Would you output the lines from the one containing "Weg vom Elfenbeinturm" through the final line of the entries, exactly and with pictures omitted?

───

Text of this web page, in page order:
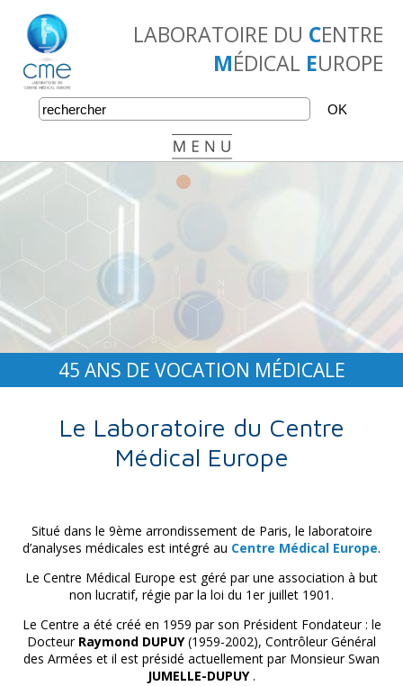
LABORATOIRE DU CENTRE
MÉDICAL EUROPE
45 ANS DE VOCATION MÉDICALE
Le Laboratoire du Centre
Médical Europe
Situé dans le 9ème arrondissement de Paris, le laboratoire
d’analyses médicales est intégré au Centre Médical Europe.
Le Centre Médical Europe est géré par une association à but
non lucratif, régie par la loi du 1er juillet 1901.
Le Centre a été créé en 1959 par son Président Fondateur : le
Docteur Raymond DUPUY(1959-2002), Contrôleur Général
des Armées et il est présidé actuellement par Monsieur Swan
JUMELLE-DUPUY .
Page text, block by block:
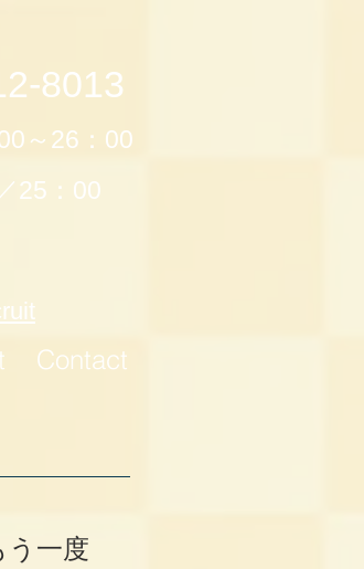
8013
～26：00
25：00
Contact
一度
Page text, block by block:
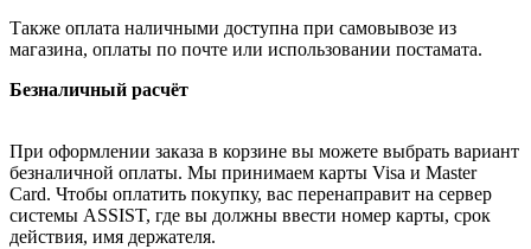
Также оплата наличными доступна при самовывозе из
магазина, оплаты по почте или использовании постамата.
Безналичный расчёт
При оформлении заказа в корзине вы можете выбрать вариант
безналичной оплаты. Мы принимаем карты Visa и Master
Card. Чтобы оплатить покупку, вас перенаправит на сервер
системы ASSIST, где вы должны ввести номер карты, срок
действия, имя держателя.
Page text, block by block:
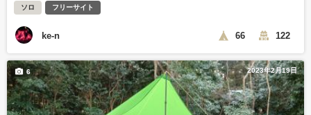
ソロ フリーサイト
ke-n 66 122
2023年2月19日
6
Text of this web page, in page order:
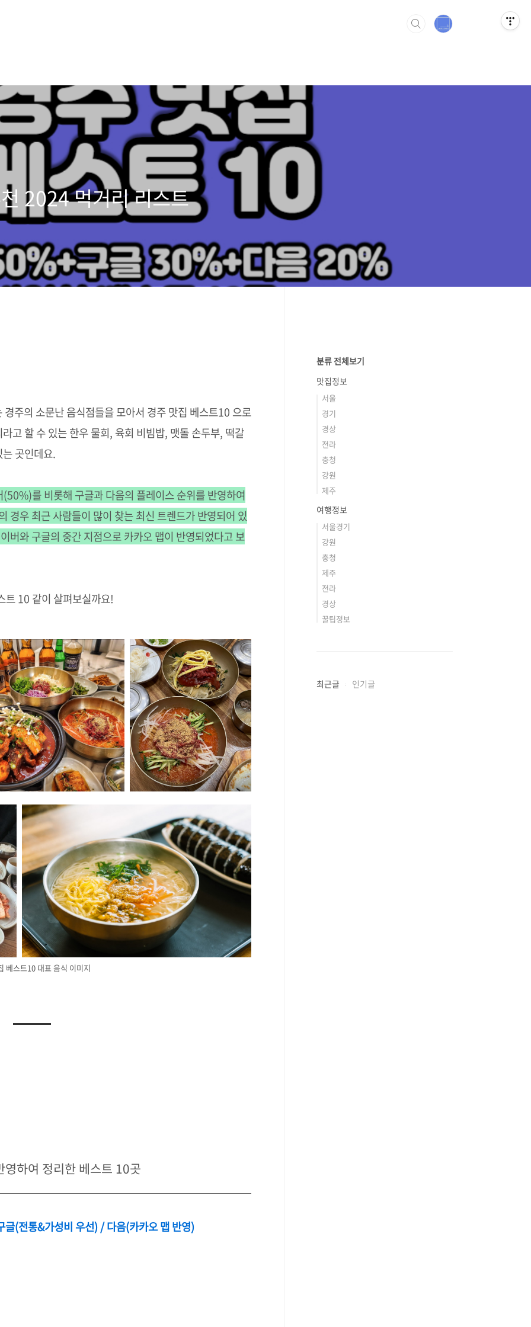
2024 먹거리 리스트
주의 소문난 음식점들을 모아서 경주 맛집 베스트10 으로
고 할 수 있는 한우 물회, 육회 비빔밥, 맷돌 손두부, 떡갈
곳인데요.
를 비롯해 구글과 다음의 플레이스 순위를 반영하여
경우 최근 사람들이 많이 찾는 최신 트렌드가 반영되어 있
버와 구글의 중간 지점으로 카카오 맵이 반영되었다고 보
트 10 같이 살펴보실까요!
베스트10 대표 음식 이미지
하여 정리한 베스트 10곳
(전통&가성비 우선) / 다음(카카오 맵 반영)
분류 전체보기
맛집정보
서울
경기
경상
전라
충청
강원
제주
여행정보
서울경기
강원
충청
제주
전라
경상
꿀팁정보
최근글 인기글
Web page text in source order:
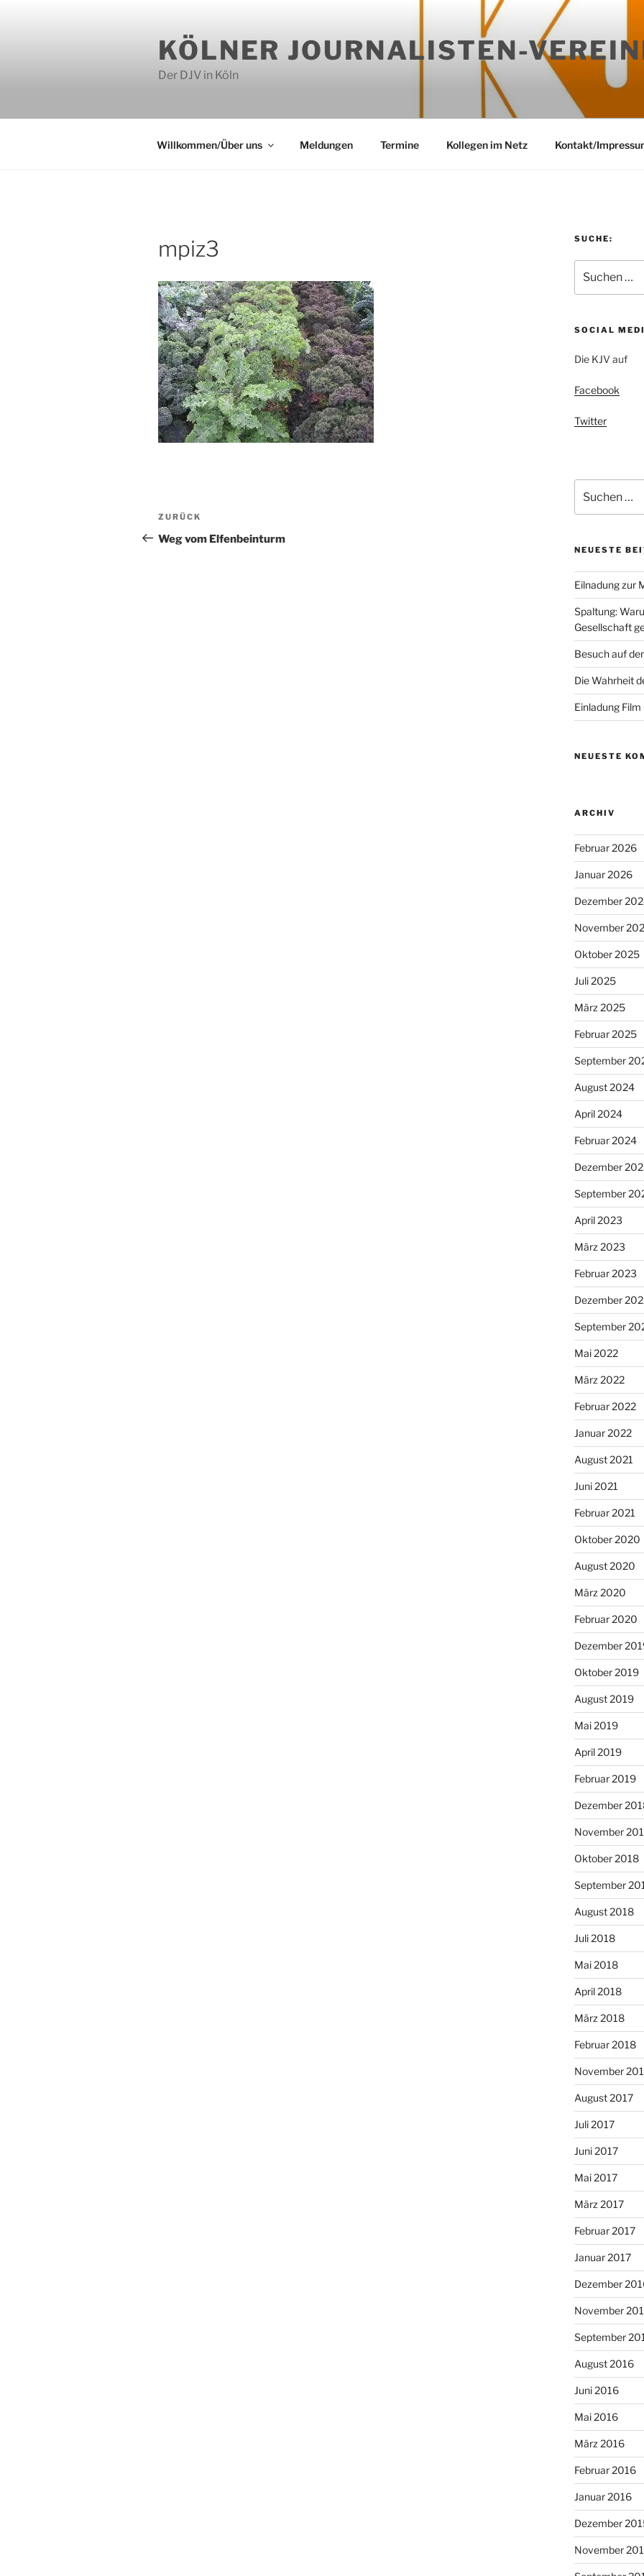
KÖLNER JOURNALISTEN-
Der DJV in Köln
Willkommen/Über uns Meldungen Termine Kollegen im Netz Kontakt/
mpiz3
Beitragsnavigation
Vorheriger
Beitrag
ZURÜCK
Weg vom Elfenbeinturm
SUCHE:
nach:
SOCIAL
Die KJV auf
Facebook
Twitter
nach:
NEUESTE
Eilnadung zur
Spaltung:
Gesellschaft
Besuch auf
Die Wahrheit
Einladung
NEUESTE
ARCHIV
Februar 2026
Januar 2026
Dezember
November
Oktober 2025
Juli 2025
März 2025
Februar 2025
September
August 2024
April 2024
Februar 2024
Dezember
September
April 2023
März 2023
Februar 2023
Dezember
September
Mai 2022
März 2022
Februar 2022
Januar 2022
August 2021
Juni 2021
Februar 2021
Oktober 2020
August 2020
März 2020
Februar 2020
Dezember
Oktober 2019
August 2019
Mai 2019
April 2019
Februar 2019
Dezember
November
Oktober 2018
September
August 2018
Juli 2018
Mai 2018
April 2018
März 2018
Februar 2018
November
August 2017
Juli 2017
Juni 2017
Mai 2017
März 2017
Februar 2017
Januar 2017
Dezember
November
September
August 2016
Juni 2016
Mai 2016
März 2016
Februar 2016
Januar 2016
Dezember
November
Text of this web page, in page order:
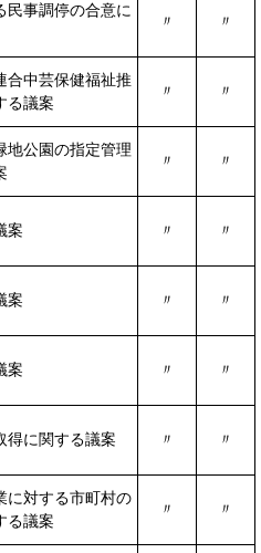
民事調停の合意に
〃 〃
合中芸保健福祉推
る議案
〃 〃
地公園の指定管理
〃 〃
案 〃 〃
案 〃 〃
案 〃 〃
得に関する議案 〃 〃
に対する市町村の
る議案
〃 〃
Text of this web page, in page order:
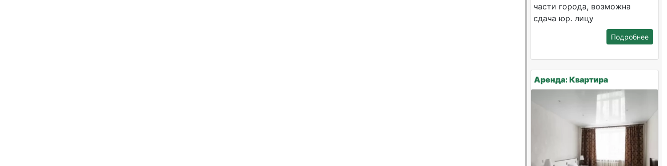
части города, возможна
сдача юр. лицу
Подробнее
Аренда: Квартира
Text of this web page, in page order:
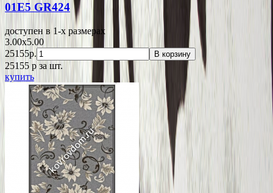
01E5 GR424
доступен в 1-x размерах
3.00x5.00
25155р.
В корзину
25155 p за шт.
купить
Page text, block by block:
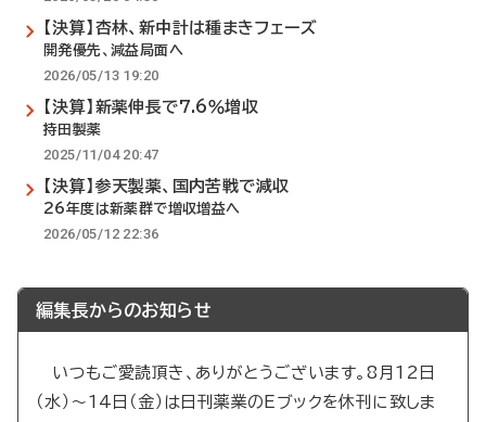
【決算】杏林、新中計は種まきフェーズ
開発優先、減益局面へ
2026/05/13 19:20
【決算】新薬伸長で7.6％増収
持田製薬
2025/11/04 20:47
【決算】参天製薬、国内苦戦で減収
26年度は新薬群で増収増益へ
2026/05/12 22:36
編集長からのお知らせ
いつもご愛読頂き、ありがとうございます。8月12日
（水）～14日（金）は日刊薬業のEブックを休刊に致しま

───

**Answer for this exercise:**
Weg vom Elfenbeinturm
SUCHE:
nach:
SOCIAL
Die KJV auf
Facebook
Twitter
nach:
NEUESTE
Eilnadung zur
Spaltung:
Gesellschaft
Besuch auf
Die Wahrheit
Einladung
NEUESTE
ARCHIV
Februar 2026
Januar 2026
Dezember
November
Oktober 2025
Juli 2025
März 2025
Februar 2025
September
August 2024
April 2024
Februar 2024
Dezember
September
April 2023
März 2023
Februar 2023
Dezember
September
Mai 2022
März 2022
Februar 2022
Januar 2022
August 2021
Juni 2021
Februar 2021
Oktober 2020
August 2020
März 2020
Februar 2020
Dezember
Oktober 2019
August 2019
Mai 2019
April 2019
Februar 2019
Dezember
November
Oktober 2018
September
August 2018
Juli 2018
Mai 2018
April 2018
März 2018
Februar 2018
November
August 2017
Juli 2017
Juni 2017
Mai 2017
März 2017
Februar 2017
Januar 2017
Dezember
November
September
August 2016
Juni 2016
Mai 2016
März 2016
Februar 2016
Januar 2016
Dezember
November
Text of this web page, in page order:
民事調停の合意に
〃 〃
合中芸保健福祉推
る議案
〃 〃
地公園の指定管理
〃 〃
案 〃 〃
案 〃 〃
案 〃 〃
得に関する議案 〃 〃
に対する市町村の
る議案
〃 〃
Text of this web page, in page order:
части города, возможна
сдача юр. лицу
Подробнее
Аренда: Квартира
Text of this web page, in page order:
01E5 GR424
доступен в 1-x размерах
3.00x5.00
25155р.
В корзину
25155 p за шт.
купить
Page text, block by block:
【決算】杏林、新中計は種まきフェーズ
開発優先、減益局面へ
2026/05/13 19:20
【決算】新薬伸長で7.6％増収
持田製薬
2025/11/04 20:47
【決算】参天製薬、国内苦戦で減収
26年度は新薬群で増収増益へ
2026/05/12 22:36
編集長からのお知らせ
いつもご愛読頂き、ありがとうございます。8月12日
（水）～14日（金）は日刊薬業のEブックを休刊に致しま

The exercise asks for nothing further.